16:31gfxstrand: robclark: Yeah, if io-pagetable is your abstraction, I can see that being... tricky.
16:32gfxstrand: CPU and GPU make very different assumptions here
16:32robmur01: It's not that I don't want to per se, just that it would be fiddly since it's really not designed that way - the point was to abstract the details that callers shouldn't have to care about, so guessing how many pages a given mapping might need is probably far from straightforward
16:33robclark: it's all just code. it can be changed.. but seems fine to punt on that bit and just use GFP_NOWAIT to start
16:34robclark: robmur01: hand-wavey idea I had was that it should be possible to calculate an upper bound, and drm driver just makes sure there are at least that many pages in it's pool of pre-allocated pages in the sync part of the ioctl
16:34robclark: so doesn't need to be exact, just worst-case figure that io-pgtable hands back
16:45gfxstrand: Yeah, figuring out how many an allocation would need is fiddly. You can figure out a worst-case pretty easily if you know the page table structure. However, once you take various forms of hugepages into account, getting an exact count is impossible until you go to map. You can also end up increasing the PT count on unmap if you haven't reserved a worst-case amount if you unmap part of a hugepage.
16:48robclark: right.. but at the cost of wasting some small # of pages I think it should be doable to just ensure there is always a worst-case amount available.. ie in the unmap path you can split at most two huge pages so just need that # of spare pages around
16:53eric_engestrom: DavidHeidelberg[m]: feature request for ci_run_n_monitor: ability to pass `--pipeline 123` instead of `--rev $sha`, for when it fails to find the pipeline (or picks the wrong one) :)
16:58danvet: bbrezillon, does this mean the job fails when userspace would have legitimately expected it to succeed?
17:10gfxstrand: robclark: For a single unmap, yes. But you may have N unmaps queued which each split two hugepages.
17:13robclark: yeah
17:13robclark: the question is whether 2*N pages laying around is reasonable or not. I guess the upper limit would be worse in the map case
17:14robclark: I haven't done the math yet.. but it _seems_ like there could be a reasonable upper bound
17:15robmur01: yup, worst-case means preallocating somewhat more than 1/512 * N * M, where N is the maximum size of any mapping and M is the maximum number of mappings which may happen concurrently
17:17robclark: that doesn't seem too bad.. and a lot more reasonable than trying to calc an exact figure
17:18robmur01: given that it only matters in low-memory situations, holding on to that many pages which in practice we almost certainly don't need seems counterproductive :/
17:18robclark: I guess you'll have a lot more pages of GEM buffers
17:19robclark: but.. I think it would be ok to start with gfp flags to get something working as a first step
17:21robmur01: not as if it's hard to reach OOM on typical things that run Panfrost, to test the real-world impact :)

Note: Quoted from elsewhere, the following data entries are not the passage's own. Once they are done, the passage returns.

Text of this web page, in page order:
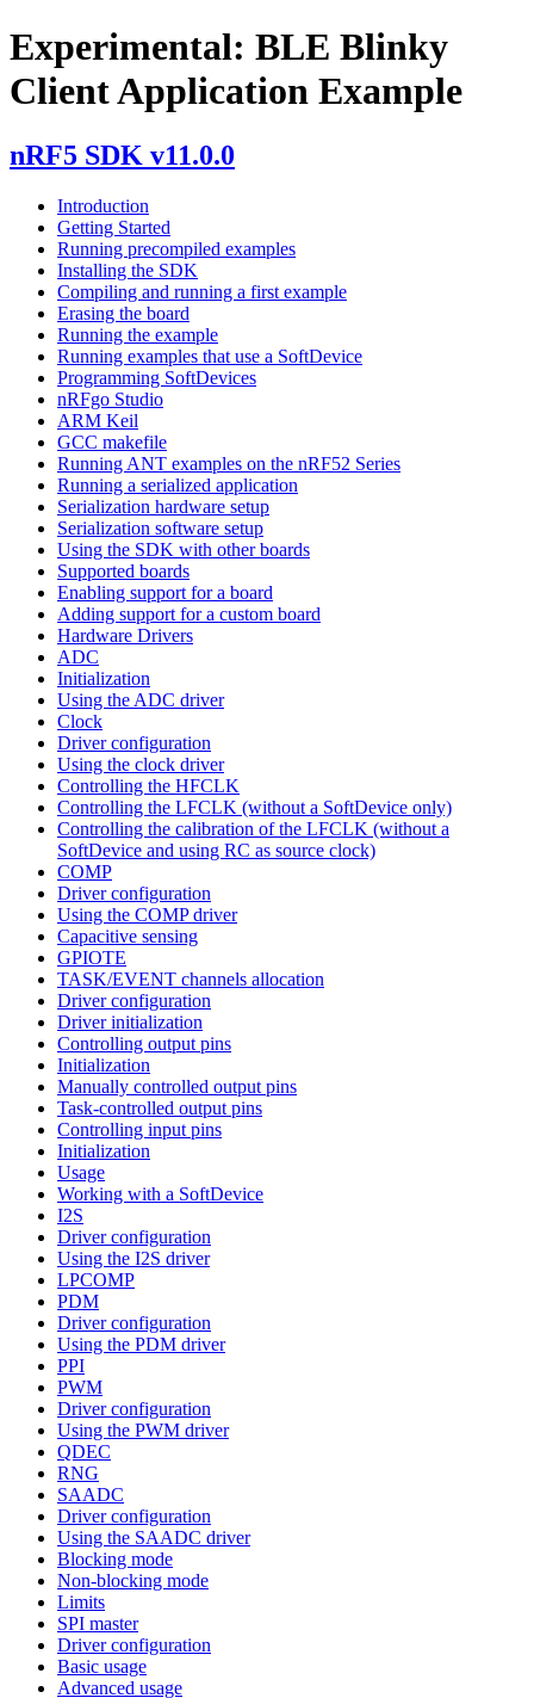
Experimental: BLE Blinky
Client Application Example
nRF5 SDK v11.0.0
Introduction
Getting Started
Running precompiled examples
Installing the SDK
Compiling and running a first example
Erasing the board
Running the example
Running examples that use a SoftDevice
Programming SoftDevices
nRFgo Studio
ARM Keil
GCC makefile
Running ANT examples on the nRF52 Series
Running a serialized application
Serialization hardware setup
Serialization software setup
Using the SDK with other boards
Supported boards
Enabling support for a board
Adding support for a custom board
Hardware Drivers
ADC
Initialization
Using the ADC driver
Clock
Driver configuration
Using the clock driver
Controlling the HFCLK
Controlling the LFCLK (without a SoftDevice only)
Controlling the calibration of the LFCLK (without a
SoftDevice and using RC as source clock)
COMP
Driver configuration
Using the COMP driver
Capacitive sensing
GPIOTE
TASK/EVENT channels allocation
Driver configuration
Driver initialization
Controlling output pins
Initialization
Manually controlled output pins
Task-controlled output pins
Controlling input pins
Initialization
Usage
Working with a SoftDevice
I2S
Driver configuration
Using the I2S driver
LPCOMP
PDM
Driver configuration
Using the PDM driver
PPI
PWM
Driver configuration
Using the PWM driver
QDEC
RNG
SAADC
Driver configuration
Using the SAADC driver
Blocking mode
Non-blocking mode
Limits
SPI master
Driver configuration
Basic usage
Advanced usage

17:23robmur01: TBH once I get the freelist stuff hooked up in io-pgtable there will likely already be a temporary freelist in map, so recycling pages off that isn't much of a stretch.
17:25robmur01: From there it's not too unthinkable to potentially pass in a non-empty "freelist" from outside, but what I really wouldn't want to have to deal with is synchronisation if said list is scoped any wider than per-call (like the freelist is in normal operation)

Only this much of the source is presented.